_Data excerpts_.
Start of Block
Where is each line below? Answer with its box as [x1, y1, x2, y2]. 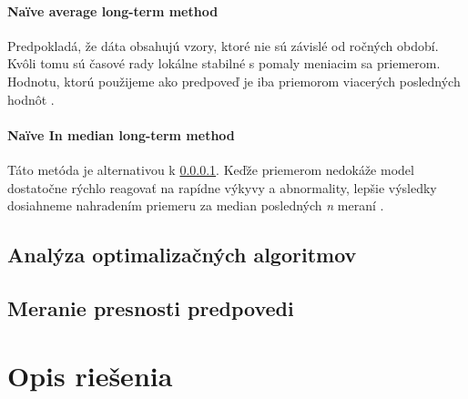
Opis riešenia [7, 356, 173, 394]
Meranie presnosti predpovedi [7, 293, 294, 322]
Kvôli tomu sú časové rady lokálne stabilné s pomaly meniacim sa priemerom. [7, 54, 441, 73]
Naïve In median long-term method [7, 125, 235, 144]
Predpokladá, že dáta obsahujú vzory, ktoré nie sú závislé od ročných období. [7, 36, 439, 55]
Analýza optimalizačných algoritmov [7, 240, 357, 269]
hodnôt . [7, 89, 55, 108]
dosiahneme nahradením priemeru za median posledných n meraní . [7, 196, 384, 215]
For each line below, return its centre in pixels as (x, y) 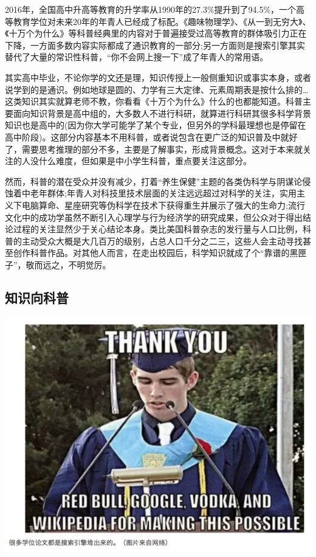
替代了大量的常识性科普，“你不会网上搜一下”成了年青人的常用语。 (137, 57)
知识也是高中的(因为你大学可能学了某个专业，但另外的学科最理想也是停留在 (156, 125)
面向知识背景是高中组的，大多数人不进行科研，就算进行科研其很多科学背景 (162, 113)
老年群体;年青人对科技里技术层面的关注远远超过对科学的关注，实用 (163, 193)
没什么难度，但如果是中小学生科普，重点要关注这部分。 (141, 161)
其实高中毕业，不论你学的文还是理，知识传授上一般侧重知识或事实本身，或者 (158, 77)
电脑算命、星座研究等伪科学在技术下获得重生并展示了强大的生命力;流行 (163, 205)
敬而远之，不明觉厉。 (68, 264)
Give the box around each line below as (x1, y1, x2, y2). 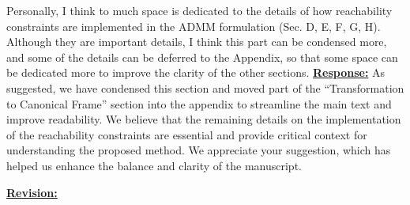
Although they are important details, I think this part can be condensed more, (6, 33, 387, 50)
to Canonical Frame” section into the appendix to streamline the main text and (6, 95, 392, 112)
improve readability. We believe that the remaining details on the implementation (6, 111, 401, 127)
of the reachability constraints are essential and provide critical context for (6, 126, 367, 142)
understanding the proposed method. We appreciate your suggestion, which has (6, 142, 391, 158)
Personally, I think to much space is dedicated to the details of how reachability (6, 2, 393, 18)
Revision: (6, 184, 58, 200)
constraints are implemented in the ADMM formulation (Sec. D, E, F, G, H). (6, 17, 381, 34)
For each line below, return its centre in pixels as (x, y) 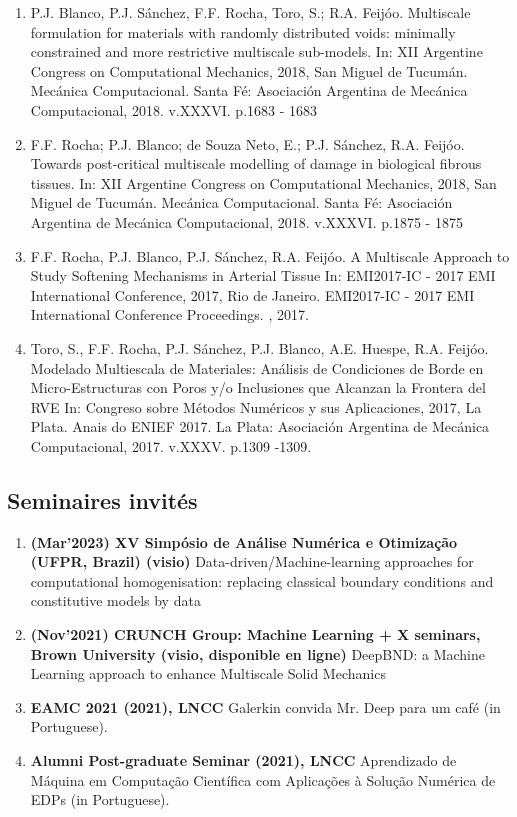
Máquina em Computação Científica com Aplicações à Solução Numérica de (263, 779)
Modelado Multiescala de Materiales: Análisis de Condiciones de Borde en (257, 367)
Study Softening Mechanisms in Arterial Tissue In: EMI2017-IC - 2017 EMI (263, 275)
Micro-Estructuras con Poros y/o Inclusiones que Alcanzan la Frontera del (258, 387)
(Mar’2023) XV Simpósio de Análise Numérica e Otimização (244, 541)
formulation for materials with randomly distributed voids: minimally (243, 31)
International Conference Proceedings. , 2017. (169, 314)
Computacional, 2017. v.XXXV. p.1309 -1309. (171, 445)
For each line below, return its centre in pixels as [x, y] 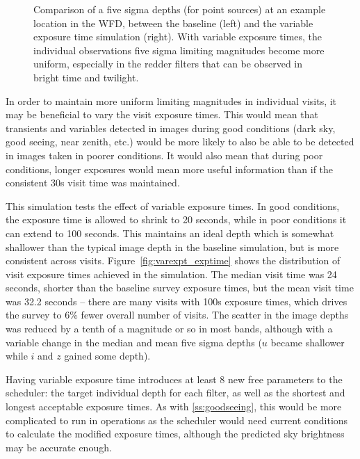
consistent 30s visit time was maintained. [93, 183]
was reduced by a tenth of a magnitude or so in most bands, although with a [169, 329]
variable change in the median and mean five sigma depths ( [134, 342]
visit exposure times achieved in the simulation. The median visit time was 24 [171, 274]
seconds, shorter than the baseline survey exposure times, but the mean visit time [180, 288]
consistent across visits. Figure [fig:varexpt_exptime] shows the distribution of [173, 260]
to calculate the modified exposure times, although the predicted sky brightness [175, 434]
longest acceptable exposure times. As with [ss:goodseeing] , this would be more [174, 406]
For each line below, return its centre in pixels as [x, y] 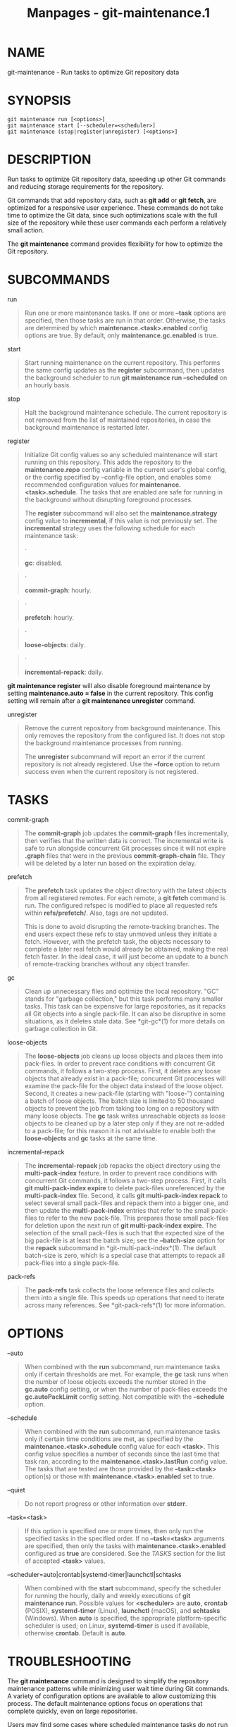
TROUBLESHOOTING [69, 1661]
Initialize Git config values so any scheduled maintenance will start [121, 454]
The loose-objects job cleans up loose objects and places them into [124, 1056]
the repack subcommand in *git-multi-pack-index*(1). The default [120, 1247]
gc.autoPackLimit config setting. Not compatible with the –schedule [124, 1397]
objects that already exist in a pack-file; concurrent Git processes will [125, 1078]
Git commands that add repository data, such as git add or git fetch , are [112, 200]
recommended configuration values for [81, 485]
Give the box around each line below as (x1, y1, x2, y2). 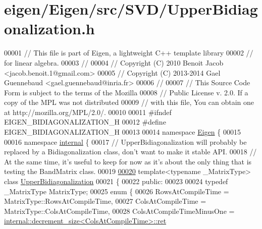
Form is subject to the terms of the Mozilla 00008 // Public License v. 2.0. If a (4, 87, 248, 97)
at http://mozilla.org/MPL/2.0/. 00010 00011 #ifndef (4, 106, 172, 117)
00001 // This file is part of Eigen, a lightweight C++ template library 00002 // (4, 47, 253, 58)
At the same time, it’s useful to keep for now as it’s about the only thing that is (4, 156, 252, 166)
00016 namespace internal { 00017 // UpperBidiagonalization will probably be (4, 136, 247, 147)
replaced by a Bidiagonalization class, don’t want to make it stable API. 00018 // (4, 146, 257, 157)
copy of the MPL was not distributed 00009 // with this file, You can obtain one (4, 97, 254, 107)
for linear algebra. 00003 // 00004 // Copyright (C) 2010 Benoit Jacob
End of Block
Quote every line of the records above exactly; no picture is to be copied.

Where is each line below? Answer with its box as [x1, y1, x2, y2]. 
Opis riešenia [7, 356, 173, 394]
Meranie presnosti predpovedi [7, 293, 294, 322]
Kvôli tomu sú časové rady lokálne stabilné s pomaly meniacim sa priemerom. [7, 54, 441, 73]
Naïve In median long-term method [7, 125, 235, 144]
Predpokladá, že dáta obsahujú vzory, ktoré nie sú závislé od ročných období. [7, 36, 439, 55]
Analýza optimalizačných algoritmov [7, 240, 357, 269]
hodnôt . [7, 89, 55, 108]
dosiahneme nahradením priemeru za median posledných n meraní . [7, 196, 384, 215]
For each line below, return its centre in pixels as (x, y) 
替代了大量的常识性科普，“你不会网上搜一下”成了年青人的常用语。 (137, 57)
知识也是高中的(因为你大学可能学了某个专业，但另外的学科最理想也是停留在 (156, 125)
面向知识背景是高中组的，大多数人不进行科研，就算进行科研其很多科学背景 (162, 113)
老年群体;年青人对科技里技术层面的关注远远超过对科学的关注，实用 (163, 193)
没什么难度，但如果是中小学生科普，重点要关注这部分。 (141, 161)
其实高中毕业，不论你学的文还是理，知识传授上一般侧重知识或事实本身，或者 (158, 77)
电脑算命、星座研究等伪科学在技术下获得重生并展示了强大的生命力;流行 (163, 205)
敬而远之，不明觉厉。 (68, 264)
Give the box around each line below as (x1, y1, x2, y2). 
Although they are important details, I think this part can be condensed more, (6, 33, 387, 50)
to Canonical Frame” section into the appendix to streamline the main text and (6, 95, 392, 112)
improve readability. We believe that the remaining details on the implementation (6, 111, 401, 127)
of the reachability constraints are essential and provide critical context for (6, 126, 367, 142)
understanding the proposed method. We appreciate your suggestion, which has (6, 142, 391, 158)
Personally, I think to much space is dedicated to the details of how reachability (6, 2, 393, 18)
Revision: (6, 184, 58, 200)
constraints are implemented in the ADMM formulation (Sec. D, E, F, G, H). (6, 17, 381, 34)
For each line below, return its centre in pixels as (x, y) 
Máquina em Computação Científica com Aplicações à Solução Numérica de (263, 779)
Modelado Multiescala de Materiales: Análisis de Condiciones de Borde en (257, 367)
Study Softening Mechanisms in Arterial Tissue In: EMI2017-IC - 2017 EMI (263, 275)
Micro-Estructuras con Poros y/o Inclusiones que Alcanzan la Frontera del (258, 387)
(Mar’2023) XV Simpósio de Análise Numérica e Otimização (244, 541)
formulation for materials with randomly distributed voids: minimally (243, 31)
International Conference Proceedings. , 2017. (169, 314)
Computacional, 2017. v.XXXV. p.1309 -1309. (171, 445)
For each line below, return its centre in pixels as [x, y] 
consistent 30s visit time was maintained. [93, 183]
was reduced by a tenth of a magnitude or so in most bands, although with a [169, 329]
variable change in the median and mean five sigma depths ( [134, 342]
visit exposure times achieved in the simulation. The median visit time was 24 [171, 274]
seconds, shorter than the baseline survey exposure times, but the mean visit time [180, 288]
consistent across visits. Figure [fig:varexpt_exptime] shows the distribution of [173, 260]
to calculate the modified exposure times, although the predicted sky brightness [175, 434]
longest acceptable exposure times. As with [ss:goodseeing] , this would be more [174, 406]
For each line below, return its centre in pixels as [x, y] 
TROUBLESHOOTING [69, 1661]
Initialize Git config values so any scheduled maintenance will start [121, 454]
The loose-objects job cleans up loose objects and places them into [124, 1056]
the repack subcommand in *git-multi-pack-index*(1). The default [120, 1247]
gc.autoPackLimit config setting. Not compatible with the –schedule [124, 1397]
objects that already exist in a pack-file; concurrent Git processes will [125, 1078]
Git commands that add repository data, such as git add or git fetch , are [112, 200]
recommended configuration values for [81, 485]
Give the box around each line below as (x1, y1, x2, y2). 
Form is subject to the terms of the Mozilla 00008 // Public License v. 2.0. If a (4, 87, 248, 97)
at http://mozilla.org/MPL/2.0/. 00010 00011 #ifndef (4, 106, 172, 117)
00001 // This file is part of Eigen, a lightweight C++ template library 00002 // (4, 47, 253, 58)
At the same time, it’s useful to keep for now as it’s about the only thing that is (4, 156, 252, 166)
00016 namespace internal { 00017 // UpperBidiagonalization will probably be (4, 136, 247, 147)
replaced by a Bidiagonalization class, don’t want to make it stable API. 00018 // (4, 146, 257, 157)
copy of the MPL was not distributed 00009 // with this file, You can obtain one (4, 97, 254, 107)
for linear algebra. 00003 // 00004 // Copyright (C) 2010 Benoit Jacob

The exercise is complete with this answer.